Brief: Only the lines below, from the one with "composed of 500" through the one with "the time span", are to be written out, exactly.
----------------------------------------
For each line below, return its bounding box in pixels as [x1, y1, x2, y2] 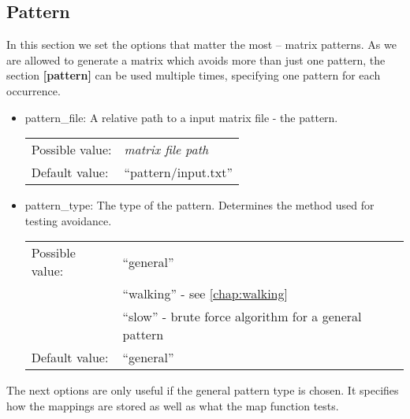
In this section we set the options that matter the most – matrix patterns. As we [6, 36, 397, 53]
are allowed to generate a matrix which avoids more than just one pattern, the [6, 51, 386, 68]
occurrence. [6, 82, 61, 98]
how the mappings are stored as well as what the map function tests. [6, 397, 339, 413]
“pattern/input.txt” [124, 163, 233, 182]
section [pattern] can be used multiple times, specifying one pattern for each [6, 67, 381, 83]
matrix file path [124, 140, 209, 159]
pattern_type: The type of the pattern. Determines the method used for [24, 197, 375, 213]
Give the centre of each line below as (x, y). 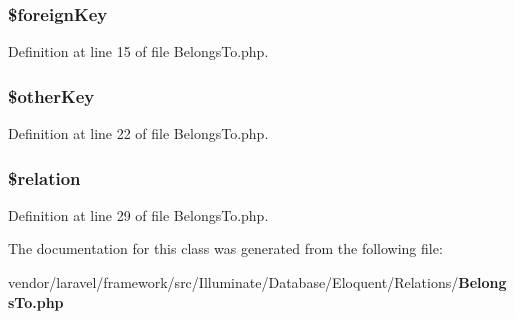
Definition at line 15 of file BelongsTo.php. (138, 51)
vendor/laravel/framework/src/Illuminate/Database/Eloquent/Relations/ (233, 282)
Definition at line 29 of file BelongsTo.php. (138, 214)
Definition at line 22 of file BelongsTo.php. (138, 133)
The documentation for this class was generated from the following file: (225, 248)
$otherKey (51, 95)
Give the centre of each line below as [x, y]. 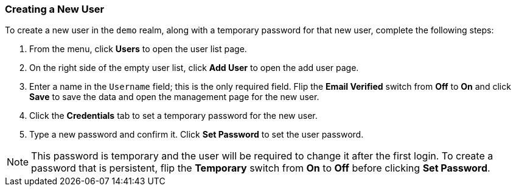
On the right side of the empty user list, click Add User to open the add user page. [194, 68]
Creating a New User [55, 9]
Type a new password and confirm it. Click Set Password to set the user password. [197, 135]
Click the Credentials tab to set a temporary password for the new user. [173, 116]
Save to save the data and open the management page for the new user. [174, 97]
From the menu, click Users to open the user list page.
----------------------------------------
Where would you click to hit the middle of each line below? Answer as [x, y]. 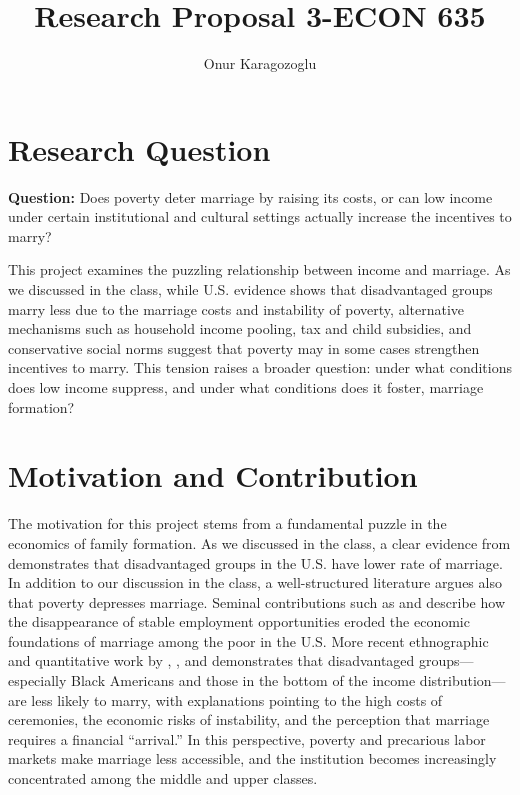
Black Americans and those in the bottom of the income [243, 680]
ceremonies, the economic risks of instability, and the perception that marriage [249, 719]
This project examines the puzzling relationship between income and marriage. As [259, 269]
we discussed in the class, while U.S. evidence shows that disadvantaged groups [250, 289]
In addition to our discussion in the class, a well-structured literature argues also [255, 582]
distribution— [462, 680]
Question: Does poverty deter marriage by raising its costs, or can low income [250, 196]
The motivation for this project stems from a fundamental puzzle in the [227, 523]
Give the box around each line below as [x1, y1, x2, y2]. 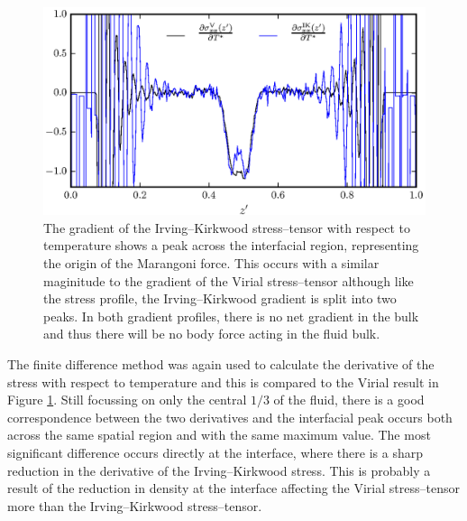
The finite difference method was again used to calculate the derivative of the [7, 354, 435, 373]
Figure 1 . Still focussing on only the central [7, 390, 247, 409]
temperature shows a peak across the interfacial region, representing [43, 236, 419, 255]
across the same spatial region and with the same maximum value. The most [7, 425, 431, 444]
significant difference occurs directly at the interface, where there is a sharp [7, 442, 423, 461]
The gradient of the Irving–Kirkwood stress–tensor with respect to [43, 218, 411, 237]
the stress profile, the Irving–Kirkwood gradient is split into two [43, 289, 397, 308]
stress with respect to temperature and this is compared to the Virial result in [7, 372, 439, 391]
----------------------------------------
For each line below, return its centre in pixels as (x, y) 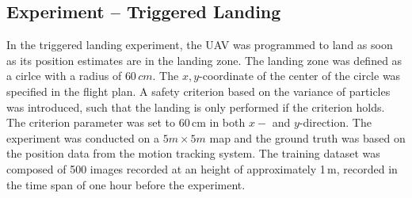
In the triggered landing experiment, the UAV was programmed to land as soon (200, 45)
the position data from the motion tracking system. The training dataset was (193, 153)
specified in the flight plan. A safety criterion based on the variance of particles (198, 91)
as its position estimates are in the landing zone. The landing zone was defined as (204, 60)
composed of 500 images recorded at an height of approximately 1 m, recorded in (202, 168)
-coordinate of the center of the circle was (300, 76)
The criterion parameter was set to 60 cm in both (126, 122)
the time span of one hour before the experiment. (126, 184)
----------------------------------------
Written response:
composed of 500 images recorded at an height of approximately 1 m, recorded in (202, 168)
-coordinate of the center of the circle was (300, 76)
The criterion parameter was set to 60 cm in both (126, 122)
the time span of one hour before the experiment. (126, 184)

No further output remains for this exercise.